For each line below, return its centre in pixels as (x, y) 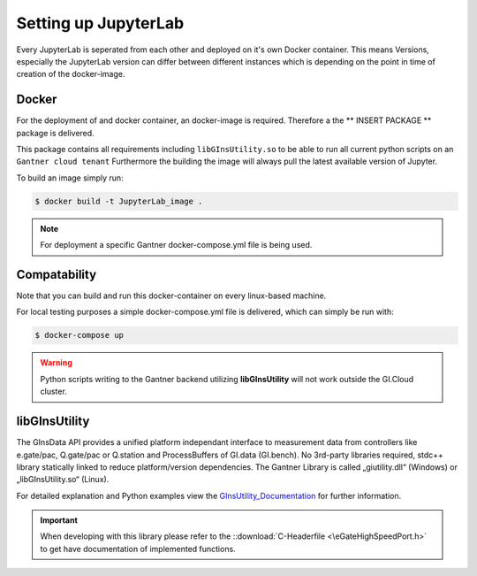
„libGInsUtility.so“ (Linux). (63, 480)
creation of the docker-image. (71, 74)
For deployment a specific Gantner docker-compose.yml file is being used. (176, 245)
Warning (56, 363)
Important (59, 520)
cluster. (54, 392)
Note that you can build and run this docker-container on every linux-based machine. (171, 296)
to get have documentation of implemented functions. (138, 549)
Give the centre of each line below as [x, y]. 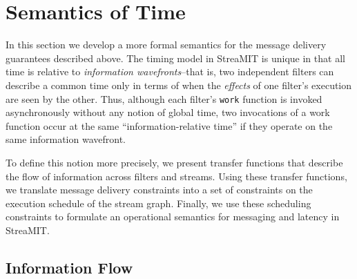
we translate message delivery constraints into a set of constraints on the [159, 190]
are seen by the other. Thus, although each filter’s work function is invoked [164, 98]
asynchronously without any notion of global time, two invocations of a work [168, 112]
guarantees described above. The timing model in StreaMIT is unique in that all [175, 58]
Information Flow [69, 267]
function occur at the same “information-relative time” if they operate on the [169, 125]
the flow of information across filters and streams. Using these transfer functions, [176, 176]
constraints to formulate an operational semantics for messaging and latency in [173, 217]
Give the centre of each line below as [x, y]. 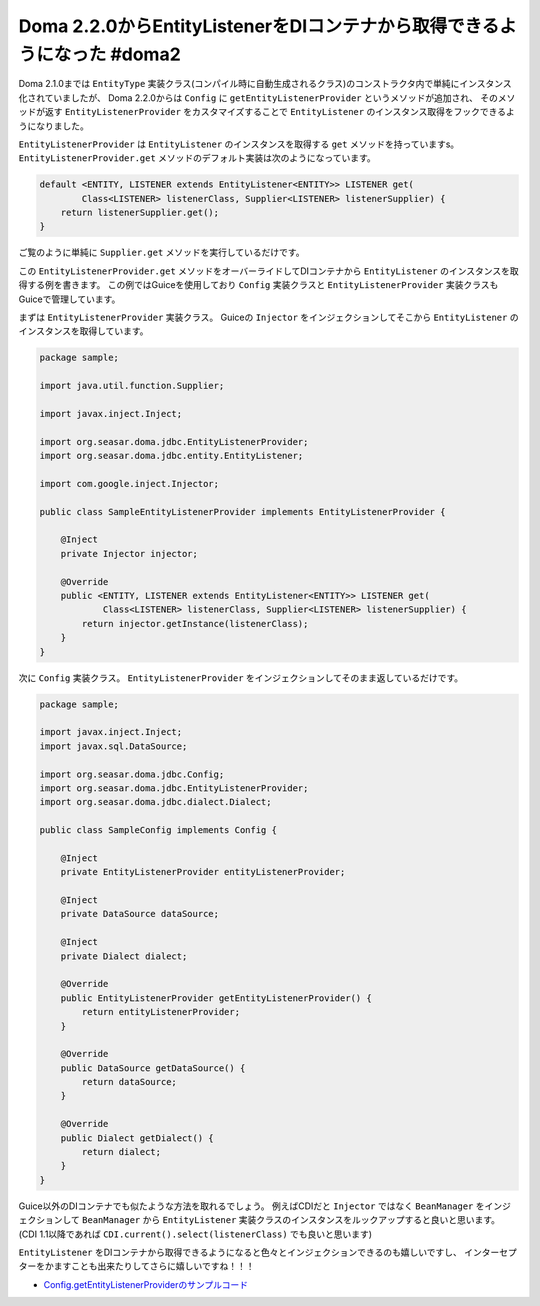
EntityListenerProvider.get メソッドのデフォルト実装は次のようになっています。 [197, 158]
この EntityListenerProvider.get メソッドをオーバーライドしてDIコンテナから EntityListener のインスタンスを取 [268, 271]
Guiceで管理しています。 [69, 299]
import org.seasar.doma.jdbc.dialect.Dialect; [155, 802]
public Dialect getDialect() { [137, 1138]
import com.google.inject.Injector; [129, 483]
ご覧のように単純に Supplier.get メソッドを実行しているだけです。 [161, 252]
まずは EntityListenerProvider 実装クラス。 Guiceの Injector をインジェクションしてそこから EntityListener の [268, 317]
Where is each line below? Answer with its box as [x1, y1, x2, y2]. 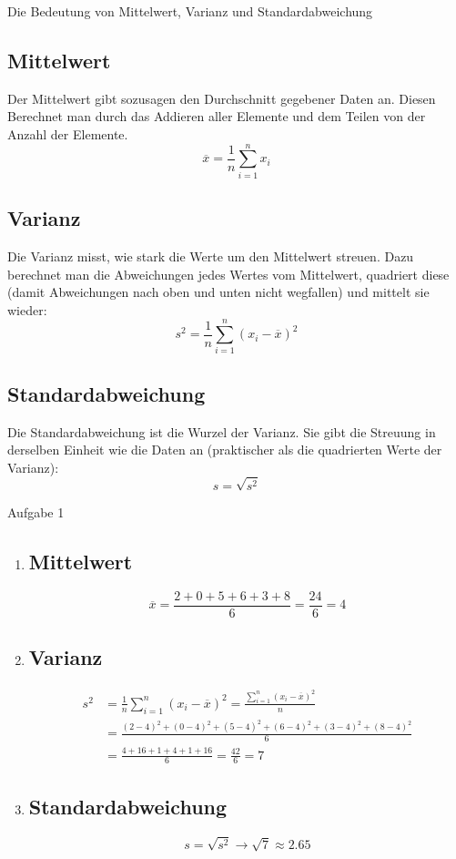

------------------------------------------------

Work to complete:
Copy every line of the records exactly as it is written, but not the pictures.

Answer to this task:
For each line below, return its centre in pixels as (x, y) 
„libGInsUtility.so“ (Linux). (63, 480)
creation of the docker-image. (71, 74)
For deployment a specific Gantner docker-compose.yml file is being used. (176, 245)
Warning (56, 363)
Important (59, 520)
cluster. (54, 392)
Note that you can build and run this docker-container on every linux-based machine. (171, 296)
to get have documentation of implemented functions. (138, 549)
Give the centre of each line below as [x, y]. 
we translate message delivery constraints into a set of constraints on the [159, 190]
are seen by the other. Thus, although each filter’s work function is invoked [164, 98]
asynchronously without any notion of global time, two invocations of a work [168, 112]
guarantees described above. The timing model in StreaMIT is unique in that all [175, 58]
Information Flow [69, 267]
function occur at the same “information-relative time” if they operate on the [169, 125]
the flow of information across filters and streams. Using these transfer functions, [176, 176]
constraints to formulate an operational semantics for messaging and latency in [173, 217]
Give the centre of each line below as [x, y]. 
EntityListenerProvider.get メソッドのデフォルト実装は次のようになっています。 [197, 158]
この EntityListenerProvider.get メソッドをオーバーライドしてDIコンテナから EntityListener のインスタンスを取 [268, 271]
Guiceで管理しています。 [69, 299]
import org.seasar.doma.jdbc.dialect.Dialect; [155, 802]
public Dialect getDialect() { [137, 1138]
import com.google.inject.Injector; [129, 483]
ご覧のように単純に Supplier.get メソッドを実行しているだけです。 [161, 252]
まずは EntityListenerProvider 実装クラス。 Guiceの Injector をインジェクションしてそこから EntityListener の [268, 317]
Where is each line below? Answer with its box as [x1, y1, x2, y2]. 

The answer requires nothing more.